2019, the Northern Virginia district administrator for VDOT denied the permit request and

advised WGL to coordinate the pipeline installation with the planned Route 7 widening and

place the pipeline along the Route 7 route. WGL appealed this denial on August 22, 2019. On

October 21, 2019, the VDOT permit manager for Arlington and Fairfax Counties issued a letter

to WGL informing them that VDOT rescinded its existing denials of the permit’s proposed route

and instead denied the permit application because it lacked a professional engineer’s signature.

On November 5, 2019, after WGL submitted a new permit application with the required

signature, VDOT granted the land use permit for the Pimmit Hills route. Appellant alleged that

“[n]o justification or explanation was provided for VDOT’s reversal, and there was no

opportunity for community input regarding the new, signed permit application.” She claimed

that VDOT’s decision in approving the permit “was unlawful, arbitrary, and in contravention of

the public trust.”

Regarding her participation in the permit proceedings, appellant alleged that she was “a

homeowner and resident within the Pimmit Hills neighborhood of Fairfax County,” as well as “a

member of the . . . PHCA and the PHCA Pipeline Committee.” She further alleged that her

property was “directly [located] on the pipeline route proposed by WGL.” Appellant asserted

that she had standing to appeal because she was “a person aggrieved and affected by the

proposed installation of a high-pressure pipeline directly in front of her property and home,

-3- which w[ould] pose a risk to her and her family’s life and health and diminish her property

value.”2

VDOT filed a plea in bar and motion to dismiss, and WGL filed a demurrer in response

to appellant’s petition for appeal. Both appellees asserted that appellant was not a “party

aggrieved” by VDOT’s decision and therefore lacked standing to pursue her appeal.

On May 27, 2020, appellant filed a response to VDOT and WGL’s defensive pleadings.

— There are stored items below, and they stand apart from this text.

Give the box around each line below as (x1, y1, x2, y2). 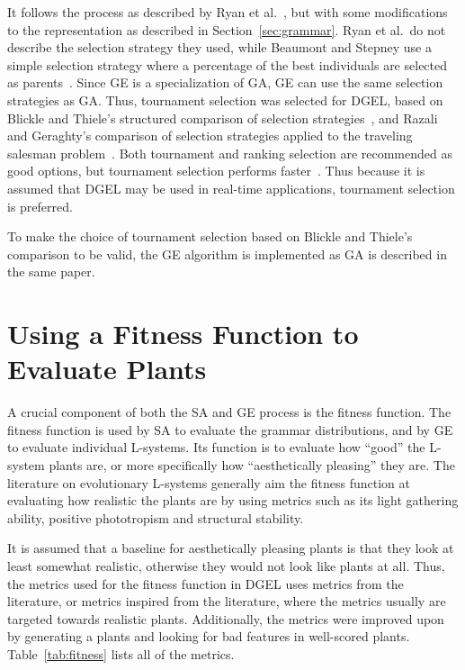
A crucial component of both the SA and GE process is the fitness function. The (7, 403, 452, 421)
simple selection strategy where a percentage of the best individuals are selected (7, 55, 448, 74)
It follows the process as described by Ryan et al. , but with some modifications (7, 3, 448, 21)
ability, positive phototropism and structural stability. (7, 508, 304, 527)
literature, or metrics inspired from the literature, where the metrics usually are (7, 592, 446, 611)
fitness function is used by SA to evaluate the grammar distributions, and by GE (7, 420, 453, 439)
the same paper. (7, 262, 95, 281)
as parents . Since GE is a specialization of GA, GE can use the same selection (7, 73, 443, 92)
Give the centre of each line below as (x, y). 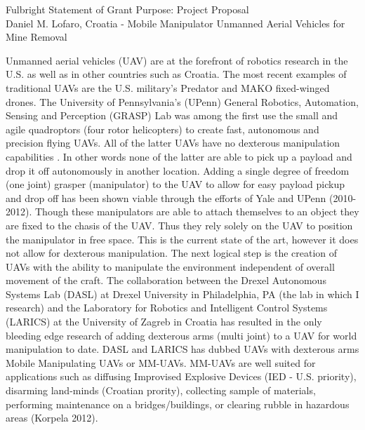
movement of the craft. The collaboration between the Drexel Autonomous (166, 280)
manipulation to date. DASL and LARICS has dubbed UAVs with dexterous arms (182, 349)
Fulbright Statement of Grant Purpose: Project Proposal (127, 9)
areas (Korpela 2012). (52, 418)
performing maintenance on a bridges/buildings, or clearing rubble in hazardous (178, 404)
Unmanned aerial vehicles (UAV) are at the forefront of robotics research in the (177, 60)
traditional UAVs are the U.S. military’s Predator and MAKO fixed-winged (168, 87)
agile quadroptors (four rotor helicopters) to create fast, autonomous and (162, 129)
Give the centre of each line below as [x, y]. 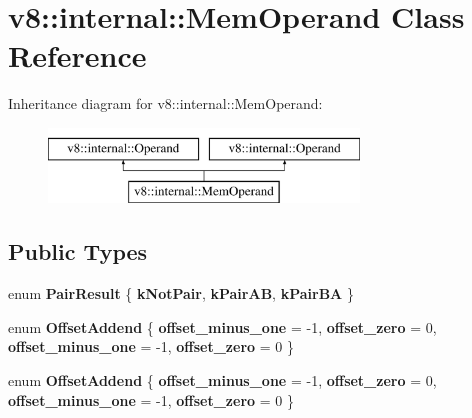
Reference [77, 55]
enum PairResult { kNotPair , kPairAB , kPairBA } [181, 293]
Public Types [78, 251]
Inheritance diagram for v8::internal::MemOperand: [165, 103]
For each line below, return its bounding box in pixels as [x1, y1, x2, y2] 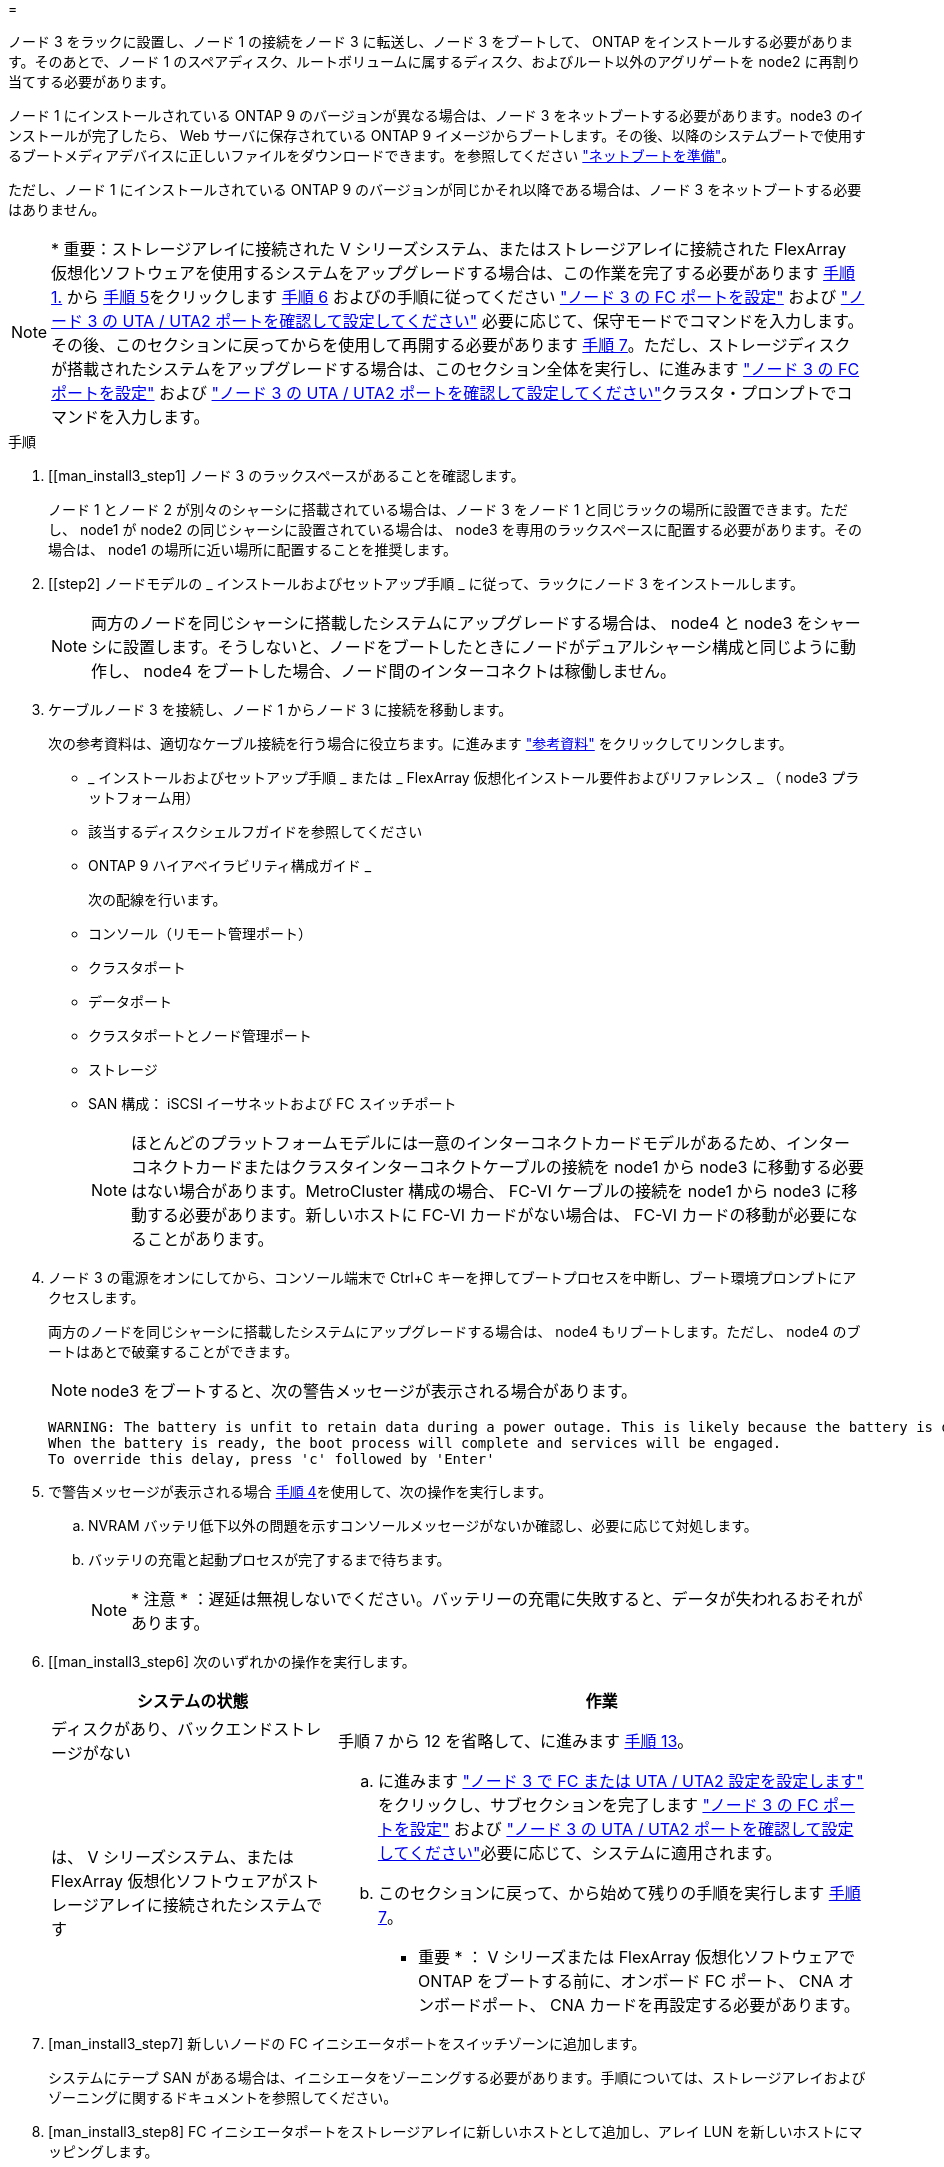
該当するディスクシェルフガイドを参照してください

Appellant argued that she had standing as an “unnamed party” to the permit proceedings due to

VDOT’s actions in “consistently treat[ing] her and other members of the [PHCA] Pipeline

Committee as parties to the case decision by inviting, considering, and relying on their written

comments throughout the permitting process.” Appellant further argued that she was

“aggrieved” by the issuance of the permit because construction of the pipeline would temporarily

deny her ingress and egress and that the placement of the proposed pipeline in close proximity to

her home would risk her family’s health and safety and that these considerations were burdens

and risks not shared by the general public.

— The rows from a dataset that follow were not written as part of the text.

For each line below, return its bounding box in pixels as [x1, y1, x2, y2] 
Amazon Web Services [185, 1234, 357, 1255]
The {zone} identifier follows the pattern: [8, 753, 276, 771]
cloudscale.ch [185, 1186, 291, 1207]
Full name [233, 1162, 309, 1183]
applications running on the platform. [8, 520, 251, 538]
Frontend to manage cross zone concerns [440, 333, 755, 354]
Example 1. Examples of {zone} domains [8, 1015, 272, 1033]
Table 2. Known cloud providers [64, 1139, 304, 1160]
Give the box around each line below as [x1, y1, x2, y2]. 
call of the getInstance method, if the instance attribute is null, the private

On June 5, 2020 the circuit court held a hearing on VDOT’s motion to dismiss and

WGL’s demurrer. After hearing the parties’ arguments, the circuit court concluded that “[u]nder

the [V]APA and the Supreme Court Rules, [appellant] is not a party to the underlying case

decision.” The court further stated that “even assuming that [appellant] was a party, she is not

aggrieved under the case law as the [c]ourt reads it.”

2 Appellant later filed a motion for leave to amend petition. In her motion, appellant “request[ed] leave to amend her Petition for Appeal in order to clarify the factual basis for her standing and to properly characterize her participation in the permitting process.” In the amended petition, appellant added further allegations regarding VDOT’s solicitation of comments and the PHCA’s submission of written comments regarding the land use permit. Appellant also filed letters to and from VDOT and the PHCA as attachments to her amended petition. However, appellant did not notice a hearing on her request to amend her petition.